Panelists Opine on Uruguay Swap Offer
Ross solicited Gagliardi’s comments on the implications of the recent exchange offer launched by Uruguay, first offering his own opinion that it would have negative implications for the market if indeed the swap were a new model for IMF behavior towards highly indebted countries. Gagliardi responded that the recent IMF-Uruguay deal did not in fact augur a new paradigm. “This is Mayberry relative to Argentina,” he declared, continuing that the proposed deal “is something that can get done in a relatively short period of time, and it’s something we can live with at the end of the day.” He was not concerned with the debate over collective action clauses and preferred to focus more on reaching a financial solution to the country’s economic crisis. The swap offer would have to succeed, according to Gagliardi, because there was no alternative. “These guys need a break; they need to do something; that’s the reality.”

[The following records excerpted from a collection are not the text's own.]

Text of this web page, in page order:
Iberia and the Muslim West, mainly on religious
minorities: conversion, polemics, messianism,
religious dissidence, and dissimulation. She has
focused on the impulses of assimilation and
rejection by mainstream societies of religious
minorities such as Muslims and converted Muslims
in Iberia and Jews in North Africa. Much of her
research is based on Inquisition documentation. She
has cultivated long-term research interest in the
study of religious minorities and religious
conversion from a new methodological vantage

Gagliardi also spoke out on “rogue creditors.” Previous hold-outs (which he termed “loathsome”) had taken years to collect, and most EM debt investors were not interested in pursuing a strategy that was both extremely difficult and could entail a decade of work before being rewarded, he argued.

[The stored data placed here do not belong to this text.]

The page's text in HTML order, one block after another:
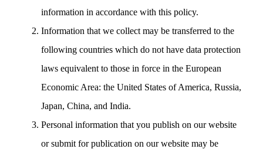
information in accordance with this policy.
Information that we collect may be transferred to the
following countries which do not have data protection
laws equivalent to those in force in the European
Economic Area: the United States of America, Russia,
Japan, China, and India.
Personal information that you publish on our website
or submit for publication on our website may be
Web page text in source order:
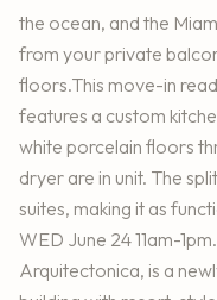
the ocean, and the
from your private
floors.This move-in
features a custom
white porcelain floors
dryer are in unit. The
suites, making it as
WED June 24 11am-
Arquitectonica, is a

Panel Recommendations Include Brazil, Mexico
Ross concluded the panel with a request for the panelists’ investment recommendations, Ades suggested investors look into interest rates in Mexico, Israel and South Korea. He concurred with Mondino’s earlier implication that Argentine debt was currently over-valued, speculated that a Kirchner win would result in a delay in the debt restructuring, and advised that investors consider shorting Argentine debt.
Gagliardi asserted that investors are increasingly dictating higher-grade investment parameters to fund managers, thereby forcing managers to buy countries such as Panama which he personally did not consider attractively priced. However, Gagliardi reasoned that this was generally a positive trend, and a “more sane” approach to Emerging Markets investment. He also suggested Argentine corporates, Emerging Market equities and Kazakh debt (where a local pension system will continue to support debt prices) as longs; and expressed bewilderment at the prices of Lebanese debt, an asset he “wouldn’t touch.”
Brazil remained a top pick for Fine, and he concurred with Ades that Mexican and Israeli local markets were enticing, noting that Mexican local debt was increasingly being added to bond indices. Fine would be reluctant to short any instrument in the current market rally, with any mispricings in the market still having the potential to become “more mispriced.”
De’Rossi believed further tightening was still possible for Brazilian debt, and noted that he had maintained a large overweight position in Brazil for some time. Emerging Market euro-denominated debt was also an interesting investment based on the potential appreciation of the currency, advised de’Rossi. Surprised that no one had mentioned Venezuela, he recommended buying default protection for Venezuelan debt.